The study included 208 children with CP (113 girls and 95 boys; mean age: 10.8 years, range: 1.6-18 years), hospitalized at our center between 1988 and 2012. The severity of malnutrition was graded on the basis of Cole's ratios, and its prevalence was analyzed according to the etiological factors of pancreatitis. Moreover, the analysis of discrimination was performed to identify the factors contributing to malnutrition among the following variables: age at CP onset, duration of CP, number of CP exacerbations, the number of ERCPs performed, the grade of pancreatic damage documented on imaging, co-occurrence of diabetes, and the results of 72-h fecal fat quantification.
We documented features of malnutrition in 52 (25%) children with CP, including 36 (17.3%) patients with moderate malnutrition, and 2 (0.96%) with severe malnutrition. There was no significant difference in the prevalence of malnutrition between groups of patients with various etiological factors of chronic pancreatitis. The age at CP onset showed the best discrimination ability of malnourished patients: the mean age at disease onset in a subgroup of malnourished children was significantly higher than in children with Cole's index >85%.

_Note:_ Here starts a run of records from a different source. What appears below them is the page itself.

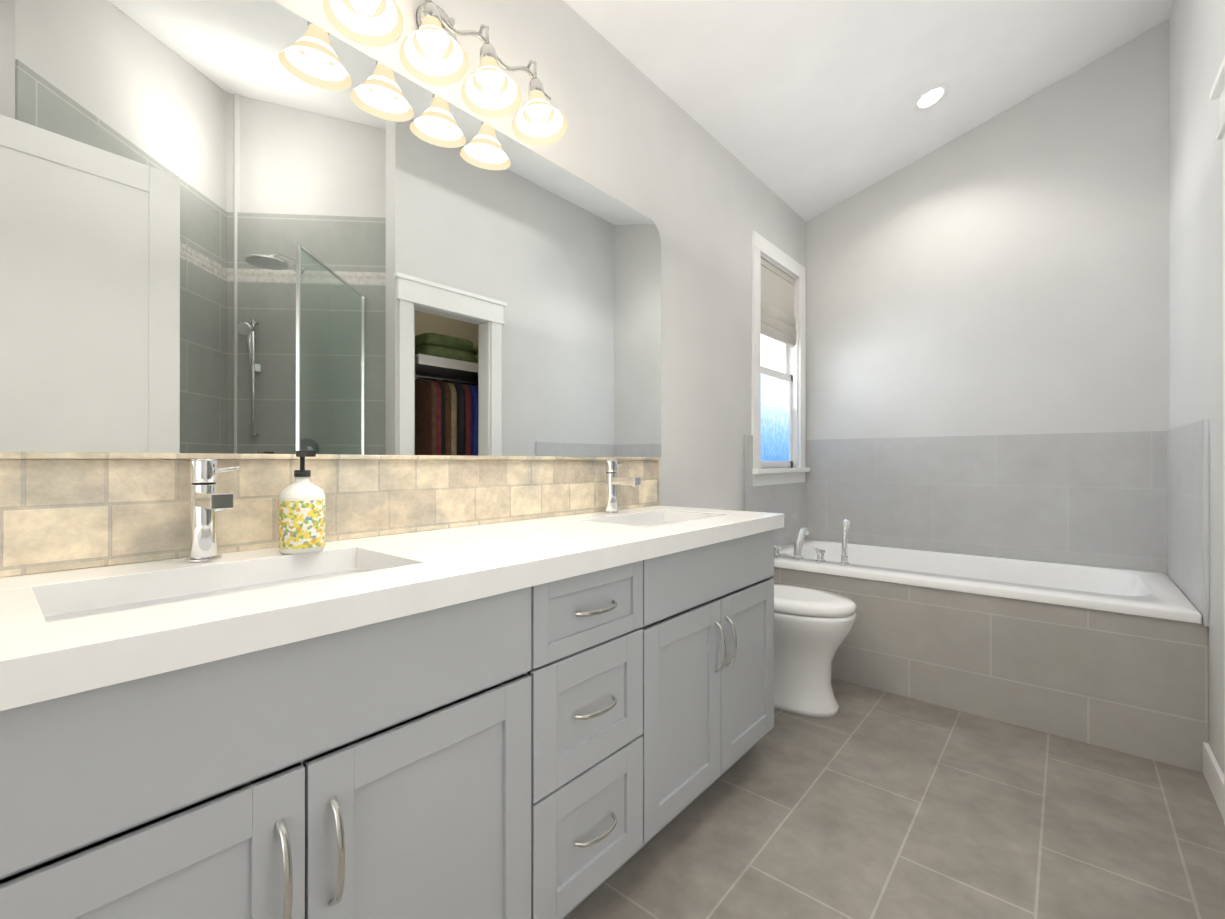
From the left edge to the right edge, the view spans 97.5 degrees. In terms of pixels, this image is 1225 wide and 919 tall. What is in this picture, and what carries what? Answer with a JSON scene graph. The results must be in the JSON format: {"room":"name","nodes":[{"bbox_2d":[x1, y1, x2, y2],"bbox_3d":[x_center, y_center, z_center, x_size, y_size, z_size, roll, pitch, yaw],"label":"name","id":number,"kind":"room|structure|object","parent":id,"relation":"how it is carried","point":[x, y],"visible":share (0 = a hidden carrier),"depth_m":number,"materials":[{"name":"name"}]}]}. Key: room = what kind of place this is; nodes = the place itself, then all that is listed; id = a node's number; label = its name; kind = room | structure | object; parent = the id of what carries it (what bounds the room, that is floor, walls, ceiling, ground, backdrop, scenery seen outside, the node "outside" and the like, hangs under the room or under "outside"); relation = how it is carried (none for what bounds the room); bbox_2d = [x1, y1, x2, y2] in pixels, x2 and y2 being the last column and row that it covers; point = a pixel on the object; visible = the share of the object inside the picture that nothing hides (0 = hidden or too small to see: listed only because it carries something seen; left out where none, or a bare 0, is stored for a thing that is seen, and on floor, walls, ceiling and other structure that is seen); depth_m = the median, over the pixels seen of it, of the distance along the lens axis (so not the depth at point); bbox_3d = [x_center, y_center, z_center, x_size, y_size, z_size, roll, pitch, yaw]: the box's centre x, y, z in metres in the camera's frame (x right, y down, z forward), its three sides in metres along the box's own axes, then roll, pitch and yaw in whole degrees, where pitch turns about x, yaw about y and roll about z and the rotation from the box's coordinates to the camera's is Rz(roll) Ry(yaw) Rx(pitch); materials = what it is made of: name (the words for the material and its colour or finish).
{"room":"bathroom","nodes":[
{"label":"bathroom","id":0,"kind":"room"},
{"bbox_2d":[87,0,805,510],"bbox_3d":[-0.287,-0.774,1.876,0.100,3.750,5.120,0,0,40],"label":"wall","id":1,"kind":"structure","parent":0,"point":[679,176],"depth_m":2.46,"materials":[{"name":"paint"}]},
{"bbox_2d":[0,452,660,577],"bbox_3d":[-0.481,0.094,1.550,0.022,0.212,2.125,0,0,40],"label":"tile backsplash","id":2,"kind":"structure","parent":1,"relation":"attached to","point":[62,511],"depth_m":1.19,"materials":[{"name":"tile"}]},
{"bbox_2d":[0,0,660,456],"bbox_3d":[-0.488,-0.526,1.554,0.006,1.028,2.170,0,0,40],"label":"vanity mirror","id":3,"kind":"object","parent":1,"relation":"attached to","point":[248,226],"visible":1,"depth_m":1.23,"materials":[{"name":"silver mirror"}]},
{"bbox_2d":[323,0,567,144],"bbox_3d":[-0.420,-1.152,1.464,0.227,0.280,0.740,0,0,40],"label":"sconce","id":4,"kind":"object","parent":1,"relation":"attached to","point":[432,51],"visible":1,"depth_m":1.44,"materials":[{"name":"white glass"}]},
{"bbox_2d":[744,434,807,546],"bbox_3d":[1.037,0.222,3.348,0.014,0.723,0.930,0,0,40],"label":"wall tile","id":5,"kind":"structure","parent":1,"relation":"attached to","point":[790,500],"depth_m":3.35,"materials":[{"name":"grey tile"}]},
{"bbox_2d":[751,230,809,485],"bbox_3d":[1.026,-0.576,3.391,0.145,1.460,0.810,0,0,40],"label":"window","id":6,"kind":"structure","parent":1,"relation":"in","point":[778,406],"depth_m":3.43,"materials":[{"name":"white wood"}]},
{"bbox_2d":[761,258,795,347],"bbox_3d":[1.029,-0.977,3.389,0.044,0.452,0.570,0,0,40],"label":"window blind","id":7,"kind":"object","parent":6,"relation":"attached to","point":[778,322],"visible":0.69,"depth_m":3.38,"materials":[{"name":"fabric"}]},
{"bbox_2d":[563,0,1172,221],"bbox_3d":[0.972,-2.123,0.812,3.400,0.998,5.120,0,0,40],"label":"ceiling","id":8,"kind":"structure","parent":0,"point":[804,110],"depth_m":2.52,"materials":[{"name":"paint"}]},
{"bbox_2d":[912,83,948,111],"bbox_3d":[1.646,-1.871,2.783,0.164,0.050,0.170,0,0,40],"label":"recessed light","id":9,"kind":"object","parent":8,"relation":"in","point":[930,97],"visible":1,"depth_m":2.78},
{"bbox_2d":[565,678,1224,918],"bbox_3d":[0.972,1.124,0.805,3.400,0.050,5.120,0,0,40],"label":"floor","id":10,"kind":"structure","parent":0,"point":[867,803],"depth_m":1.59,"materials":[{"name":"tile"}]},
{"bbox_2d":[0,525,783,918],"bbox_3d":[-0.268,0.675,1.362,0.582,0.850,2.085,0,0,40],"label":"bathroom vanity","id":11,"kind":"object","parent":10,"relation":"on","point":[556,717],"depth_m":0.89,"materials":[{"name":"grey wood"}]},
{"bbox_2d":[0,505,783,696],"bbox_3d":[-0.269,0.225,1.370,0.576,0.050,2.124,0,0,40],"label":"countertop","id":12,"kind":"structure","parent":11,"relation":"on","point":[38,650],"depth_m":0.91,"materials":[{"name":"white stone"}]},
{"bbox_2d":[44,561,375,616],"bbox_3d":[-0.637,0.299,0.942,0.314,0.124,0.529,0,0,40],"label":"sink","id":13,"kind":"object","parent":12,"relation":"in","point":[122,600],"depth_m":0.99,"materials":[{"name":"white ceramic"}]},
{"bbox_2d":[185,459,239,562],"bbox_3d":[-0.762,0.099,1.046,0.154,0.200,0.089,0,0,40],"label":"faucet","id":14,"kind":"object","parent":12,"relation":"on","point":[208,501],"visible":1,"depth_m":1.04,"materials":[{"name":"silver metal"}]},
{"bbox_2d":[278,450,324,554],"bbox_3d":[-0.672,0.090,1.164,0.089,0.218,0.088,0,0,40],"label":"soap dispenser","id":15,"kind":"object","parent":12,"relation":"on","point":[301,514],"visible":1,"depth_m":1.13,"materials":[{"name":"white"}]},
{"bbox_2d":[604,460,640,513],"bbox_3d":[0.042,0.101,1.995,0.154,0.200,0.089,0,0,40],"label":"faucet","id":16,"kind":"object","parent":12,"relation":"on","point":[613,480],"visible":1,"depth_m":1.99,"materials":[{"name":"silver metal"}]},
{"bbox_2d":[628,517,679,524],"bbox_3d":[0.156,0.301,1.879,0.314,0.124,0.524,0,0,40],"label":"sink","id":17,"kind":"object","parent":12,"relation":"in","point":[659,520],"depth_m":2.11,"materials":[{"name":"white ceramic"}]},
{"bbox_2d":[774,584,856,717],"bbox_3d":[0.765,0.694,2.502,0.689,0.815,0.436,0,0,40],"label":"toilet","id":18,"kind":"object","parent":10,"relation":"on","point":[813,628],"visible":0.52,"depth_m":2.32,"materials":[{"name":"ceramic"}]},
{"bbox_2d":[774,539,1201,623],"bbox_3d":[1.705,0.822,2.789,1.727,0.558,0.918,0,0,40],"label":"bathtub","id":19,"kind":"object","parent":10,"relation":"on","point":[1161,595],"visible":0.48,"depth_m":2.67,"materials":[{"name":"ceramic"}]},
{"bbox_2d":[774,519,851,566],"bbox_3d":[1.062,0.425,2.880,0.418,0.234,0.204,0,0,40],"label":"tub filler faucet","id":20,"kind":"object","parent":19,"relation":"on","point":[802,532],"visible":0.85,"depth_m":2.81,"materials":[{"name":"silver metal"}]},
{"bbox_2d":[769,567,1207,772],"bbox_3d":[1.426,0.840,2.460,1.753,0.525,0.030,0,0,40],"label":"tiled tub surround","id":21,"kind":"structure","parent":10,"relation":"on","point":[1136,685],"depth_m":2.19,"materials":[{"name":"tile"}]},
{"bbox_2d":[806,19,1169,439],"bbox_3d":[2.632,-0.772,2.692,3.300,3.750,0.100,0,0,40],"label":"wall","id":22,"kind":"structure","parent":0,"point":[1005,272],"depth_m":2.97,"materials":[{"name":"paint"}]},
{"bbox_2d":[808,431,1159,571],"bbox_3d":[2.007,0.224,3.147,1.755,0.720,0.012,0,0,40],"label":"wall tile","id":23,"kind":"structure","parent":22,"relation":"attached to","point":[1133,500],"depth_m":3.00,"materials":[{"name":"grey tile"}]},
{"bbox_2d":[1169,0,1224,773],"bbox_3d":[2.058,-0.774,1.759,0.120,3.750,2.065,0,0,40],"label":"wall","id":24,"kind":"structure","parent":0,"point":[1196,42],"depth_m":1.97,"materials":[{"name":"paint"}]},
{"bbox_2d":[1160,419,1209,626],"bbox_3d":[2.365,0.220,2.223,0.014,0.723,0.930,0,0,40],"label":"wall tile","id":25,"kind":"structure","parent":24,"relation":"attached to","point":[1184,450],"depth_m":2.14,"materials":[{"name":"grey tile"}]},
{"bbox_2d":[1203,742,1223,819],"bbox_3d":[1.710,1.045,1.448,0.014,0.110,1.144,0,0,40],"label":"baseboard","id":26,"kind":"structure","parent":24,"relation":"attached to","point":[1213,773],"depth_m":1.75,"materials":[{"name":"white wood"}]},
{"bbox_2d":[1210,56,1224,823],"bbox_3d":[1.645,-0.018,1.289,0.172,2.235,0.835,0,0,40],"label":"door frame","id":27,"kind":"structure","parent":24,"relation":"attached to","point":[1217,90],"depth_m":1.61,"materials":[{"name":"white wood"}]}
]}

A considerable percentage of children with CP can suffer from clinically significant malnutrition. Later age at CP onset predisposes to development of malnutrition.
背景/目的:本研究旨在确定慢性胰腺炎(CP)患儿中营养不良的患病率。此外,我们旨在评估CP的病因、临床特征与营养不良严重程度之间的关系。
本研究纳入了1988年至2012年间在我们中心住院的208例CP患儿(113例女孩和95例男孩;平均年龄:10.8岁,范围:1.6 - 18岁)。根据科尔比率对营养不良的严重程度进行分级,并根据胰腺炎的病因分析其患病率。此外,进行判别分析以确定以下变量中导致营养不良的因素:CP发病年龄、CP病程、CP发作次数、内镜逆行胰胆管造影(ERCP)操作次数、影像学记录的胰腺损伤程度、糖尿病的合并情况以及72小时粪便脂肪定量结果。
我们记录了52例(25%)CP患儿存在营养不良特征,其中36例(17.3%)为中度营养不良,2例(0.96%)为重度营养不良。不同病因的慢性胰腺炎患者组之间营养不良患病率无显著差异。CP发病年龄对营养不良患者具有最佳判别能力:营养不良儿童亚组的疾病平均发病年龄显著高于科尔指数>85%的儿童。
相当比例的CP患儿可能患有具有临床意义的营养不良。CP发病年龄较晚易导致营养不良的发生。